Given data ▸
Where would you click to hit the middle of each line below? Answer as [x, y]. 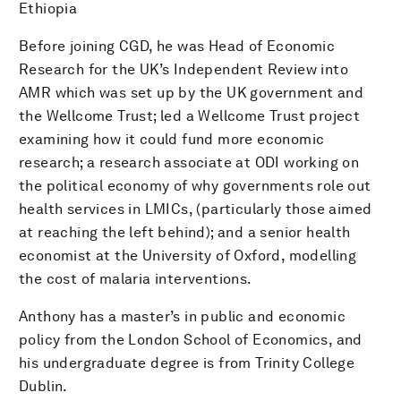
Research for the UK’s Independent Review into [183, 69]
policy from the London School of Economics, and [191, 339]
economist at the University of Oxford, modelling [188, 255]
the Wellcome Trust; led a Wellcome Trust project [190, 115]
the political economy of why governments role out [195, 185]
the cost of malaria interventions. [136, 278]
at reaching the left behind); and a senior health [185, 232]
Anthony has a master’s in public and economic [182, 316]
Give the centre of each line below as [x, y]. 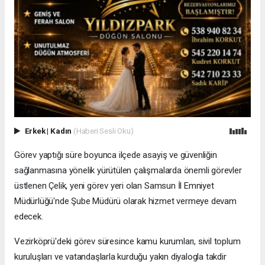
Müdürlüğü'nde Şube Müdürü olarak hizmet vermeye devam [125, 201]
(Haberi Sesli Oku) [103, 131]
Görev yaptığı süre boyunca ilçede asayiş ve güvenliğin [116, 155]
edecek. [29, 217]
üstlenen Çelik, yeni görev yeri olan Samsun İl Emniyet [114, 186]
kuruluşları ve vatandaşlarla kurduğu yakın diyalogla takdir [120, 257]
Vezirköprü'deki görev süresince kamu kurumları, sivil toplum [127, 242]
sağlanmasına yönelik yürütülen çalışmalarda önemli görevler [128, 171]
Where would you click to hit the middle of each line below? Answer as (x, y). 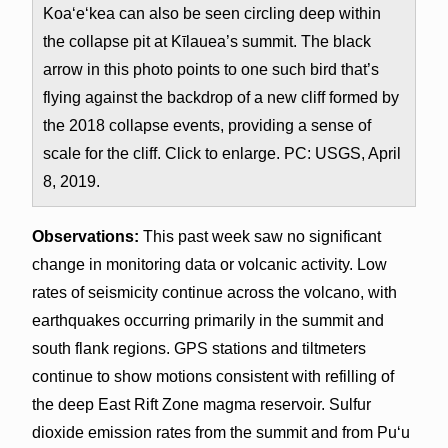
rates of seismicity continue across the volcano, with (214, 292)
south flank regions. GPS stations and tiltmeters (198, 348)
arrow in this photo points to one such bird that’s (210, 69)
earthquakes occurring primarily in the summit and (207, 320)
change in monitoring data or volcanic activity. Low (209, 264)
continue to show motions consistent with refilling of (212, 376)
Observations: (85, 236)
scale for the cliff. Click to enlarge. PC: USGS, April (221, 153)
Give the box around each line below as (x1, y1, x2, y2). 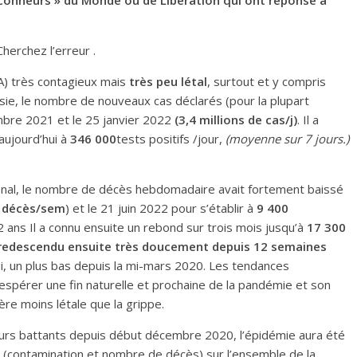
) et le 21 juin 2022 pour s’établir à (65, 200, 257, 216)
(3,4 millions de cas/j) (175, 112, 297, 127)
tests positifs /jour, (116, 131, 226, 147)
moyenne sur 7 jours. (229, 131, 346, 147)
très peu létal (129, 73, 207, 89)
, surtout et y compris (207, 73, 326, 89)
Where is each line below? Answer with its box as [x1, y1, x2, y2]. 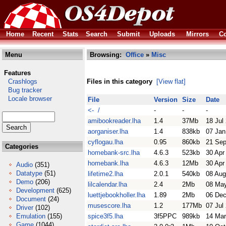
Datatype [16, 169, 42, 177]
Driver [16, 204, 33, 211]
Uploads [149, 30, 175, 38]
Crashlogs [2, 78, 37, 85]
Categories [3, 143, 38, 150]
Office [126, 51, 144, 59]
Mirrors [186, 30, 209, 38]
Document [16, 195, 46, 203]
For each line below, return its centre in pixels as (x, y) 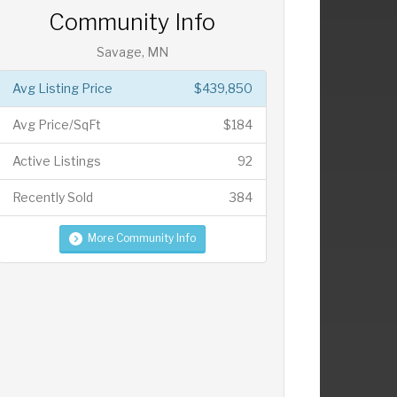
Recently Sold (52, 198)
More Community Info (141, 238)
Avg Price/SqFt (56, 125)
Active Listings (56, 161)
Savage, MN (132, 52)
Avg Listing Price (62, 89)
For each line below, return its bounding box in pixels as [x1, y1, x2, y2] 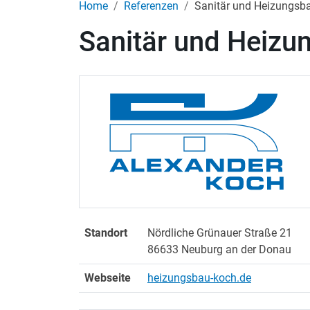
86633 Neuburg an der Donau [147, 243, 291, 257]
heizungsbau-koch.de [147, 271, 251, 285]
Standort [84, 226, 127, 240]
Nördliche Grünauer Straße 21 [147, 226, 292, 240]
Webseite [84, 271, 131, 285]
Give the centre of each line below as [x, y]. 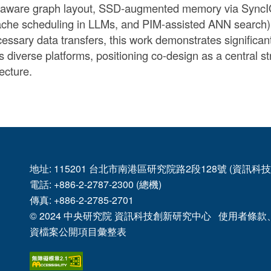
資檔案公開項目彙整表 [78, 231]
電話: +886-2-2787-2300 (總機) [96, 184]
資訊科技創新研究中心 [165, 216]
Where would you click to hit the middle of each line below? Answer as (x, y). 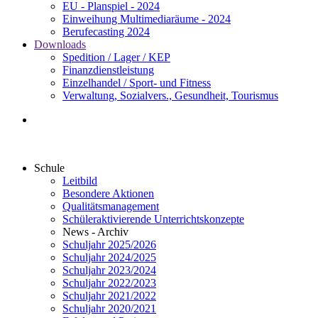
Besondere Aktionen (108, 193)
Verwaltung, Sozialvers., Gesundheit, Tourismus (170, 95)
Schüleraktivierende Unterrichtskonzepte (153, 219)
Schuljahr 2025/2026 (109, 245)
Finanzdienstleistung (108, 70)
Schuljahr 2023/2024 (109, 270)
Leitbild (80, 181)
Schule (49, 168)
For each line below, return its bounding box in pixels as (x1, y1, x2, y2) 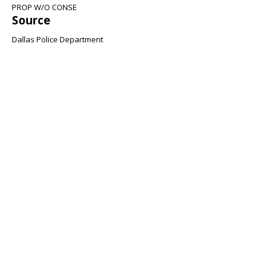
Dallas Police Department (12, 34, 103, 45)
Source (12, 13, 51, 27)
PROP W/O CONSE (12, 2, 77, 13)
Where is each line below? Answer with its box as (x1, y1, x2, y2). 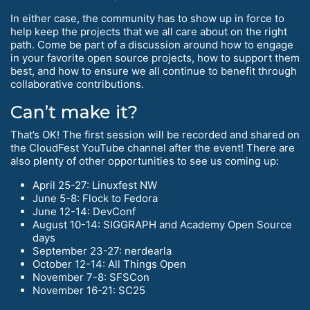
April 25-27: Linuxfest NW (33, 179, 157, 192)
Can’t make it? (10, 102, 138, 123)
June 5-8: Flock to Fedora (33, 192, 158, 206)
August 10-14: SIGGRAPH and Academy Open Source (33, 218, 292, 232)
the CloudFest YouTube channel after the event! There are (10, 141, 295, 155)
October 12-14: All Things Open (33, 257, 186, 271)
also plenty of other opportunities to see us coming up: (10, 154, 279, 168)
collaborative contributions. (10, 77, 147, 91)
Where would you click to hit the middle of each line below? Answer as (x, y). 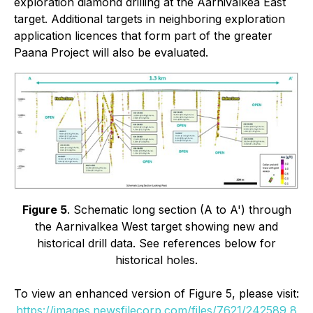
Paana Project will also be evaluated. (111, 52)
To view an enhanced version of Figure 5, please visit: (156, 294)
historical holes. (156, 260)
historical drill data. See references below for (156, 243)
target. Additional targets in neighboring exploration (150, 19)
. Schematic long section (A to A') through (179, 210)
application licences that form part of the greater (143, 35)
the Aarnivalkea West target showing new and (156, 227)
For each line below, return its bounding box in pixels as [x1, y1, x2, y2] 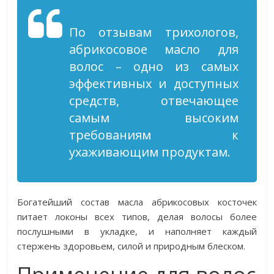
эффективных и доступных [69, 75, 239, 92]
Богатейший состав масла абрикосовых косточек [17, 196, 257, 208]
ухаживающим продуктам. [69, 144, 231, 160]
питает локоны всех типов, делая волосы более [17, 210, 257, 223]
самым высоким [69, 109, 239, 126]
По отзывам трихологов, [69, 24, 239, 40]
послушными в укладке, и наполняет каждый [17, 225, 257, 237]
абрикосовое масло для [69, 41, 239, 57]
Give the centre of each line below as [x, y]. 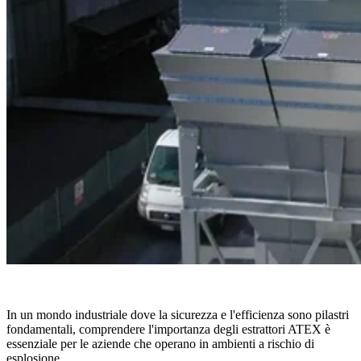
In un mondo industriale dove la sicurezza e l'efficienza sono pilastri [178, 315]
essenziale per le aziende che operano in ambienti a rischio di [160, 344]
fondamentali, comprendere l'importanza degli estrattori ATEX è [168, 330]
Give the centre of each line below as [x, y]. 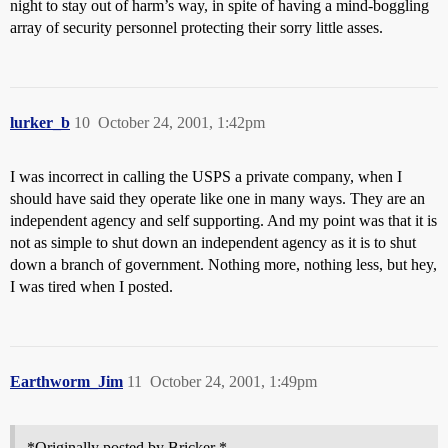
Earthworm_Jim [66, 381]
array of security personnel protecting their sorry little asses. [196, 27]
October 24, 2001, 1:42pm [181, 122]
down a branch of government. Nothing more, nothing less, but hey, [223, 264]
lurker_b [40, 122]
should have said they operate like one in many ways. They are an [217, 198]
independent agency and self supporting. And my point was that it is [223, 220]
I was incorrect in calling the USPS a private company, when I [206, 176]
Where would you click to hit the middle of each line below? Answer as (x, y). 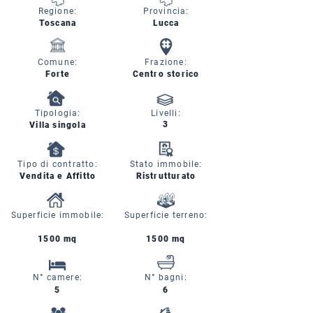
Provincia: (166, 11)
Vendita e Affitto (58, 176)
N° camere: (58, 277)
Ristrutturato (166, 176)
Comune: (58, 62)
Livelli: (166, 113)
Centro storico (166, 74)
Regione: (58, 11)
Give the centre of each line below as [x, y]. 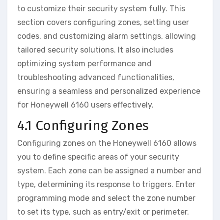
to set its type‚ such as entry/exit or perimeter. [103, 212]
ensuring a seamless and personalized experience [109, 91]
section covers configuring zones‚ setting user [103, 22]
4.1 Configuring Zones [83, 125]
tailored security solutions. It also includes [95, 50]
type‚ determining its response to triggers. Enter [106, 184]
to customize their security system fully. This [101, 9]
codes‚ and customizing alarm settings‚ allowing [107, 36]
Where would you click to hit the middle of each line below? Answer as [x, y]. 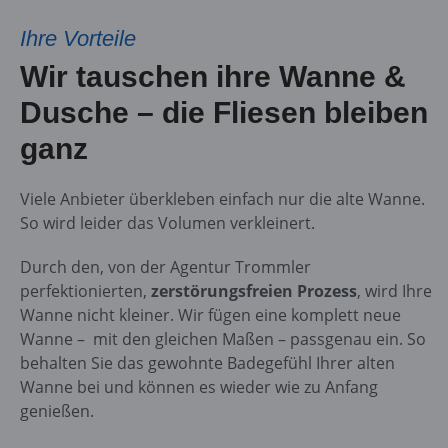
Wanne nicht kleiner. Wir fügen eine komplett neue [210, 314]
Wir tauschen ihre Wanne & [212, 76]
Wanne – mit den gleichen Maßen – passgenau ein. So [222, 338]
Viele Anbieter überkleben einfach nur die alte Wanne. [222, 198]
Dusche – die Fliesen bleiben [223, 112]
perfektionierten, [85, 290]
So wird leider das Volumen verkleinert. [167, 222]
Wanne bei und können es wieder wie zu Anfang [198, 386]
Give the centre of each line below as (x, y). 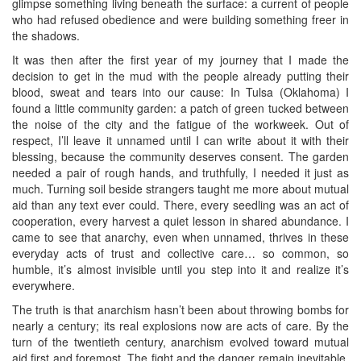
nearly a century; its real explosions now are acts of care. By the (180, 325)
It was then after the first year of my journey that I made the (180, 59)
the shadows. (46, 35)
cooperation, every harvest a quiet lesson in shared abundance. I (180, 220)
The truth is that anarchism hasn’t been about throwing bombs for (180, 309)
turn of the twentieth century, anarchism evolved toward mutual (180, 341)
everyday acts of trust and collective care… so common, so (180, 253)
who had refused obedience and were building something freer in (180, 19)
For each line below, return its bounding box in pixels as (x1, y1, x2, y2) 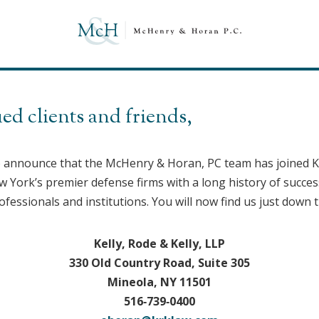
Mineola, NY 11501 (108, 274, 211, 291)
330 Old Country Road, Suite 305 (69, 255, 250, 271)
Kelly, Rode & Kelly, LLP (94, 236, 225, 252)
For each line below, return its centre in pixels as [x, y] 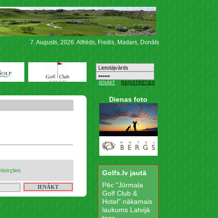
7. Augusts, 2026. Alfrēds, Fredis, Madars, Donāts [95, 42]
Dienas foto [128, 99]
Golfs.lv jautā [124, 173]
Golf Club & [120, 193]
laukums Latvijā [126, 210]
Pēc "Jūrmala [123, 185]
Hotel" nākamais [127, 201]
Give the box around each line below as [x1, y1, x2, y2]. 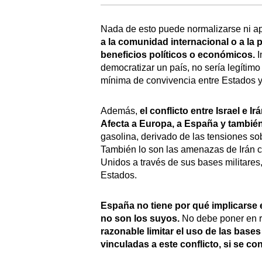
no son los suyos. [101, 213, 180, 223]
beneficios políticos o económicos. [101, 49, 255, 60]
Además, [101, 105, 140, 116]
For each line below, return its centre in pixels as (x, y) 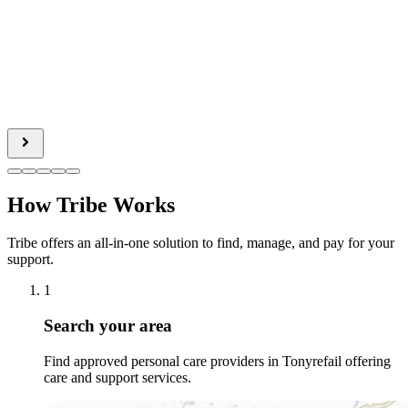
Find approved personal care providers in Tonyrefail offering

Directions ▸ Your task is to copy only the lines above starting at the one containing "ухаживающим продуктам. [69, 144, 231, 160]" and ending at the one containing "section covers configuring". Copy them exactly, both ends included, and omit the pictures.

Solution to this exercise ▸
ухаживающим продуктам. [69, 144, 231, 160]
питает локоны всех типов, делая волосы более [17, 210, 257, 223]
самым высоким [69, 109, 239, 126]
По отзывам трихологов, [69, 24, 239, 40]
послушными в укладке, и наполняет каждый [17, 225, 257, 237]
абрикосовое масло для [69, 41, 239, 57]
Give the centre of each line below as [x, y]. 
In un mondo industriale dove la sicurezza e l'efficienza sono pilastri [178, 315]
essenziale per le aziende che operano in ambienti a rischio di [160, 344]
fondamentali, comprendere l'importanza degli estrattori ATEX è [168, 330]
Give the centre of each line below as [x, y]. 
Earthworm_Jim [66, 381]
array of security personnel protecting their sorry little asses. [196, 27]
October 24, 2001, 1:42pm [181, 122]
down a branch of government. Nothing more, nothing less, but hey, [223, 264]
lurker_b [40, 122]
should have said they operate like one in many ways. They are an [217, 198]
independent agency and self supporting. And my point was that it is [223, 220]
I was incorrect in calling the USPS a private company, when I [206, 176]
Where would you click to hit the middle of each line below? Answer as (x, y). 
Provincia: (166, 11)
Vendita e Affitto (58, 176)
N° camere: (58, 277)
Ristrutturato (166, 176)
Comune: (58, 62)
Livelli: (166, 113)
Centro storico (166, 74)
Regione: (58, 11)
Give the centre of each line below as [x, y]. 
to set its type‚ such as entry/exit or perimeter. [103, 212]
ensuring a seamless and personalized experience [109, 91]
section covers configuring zones‚ setting user [103, 22]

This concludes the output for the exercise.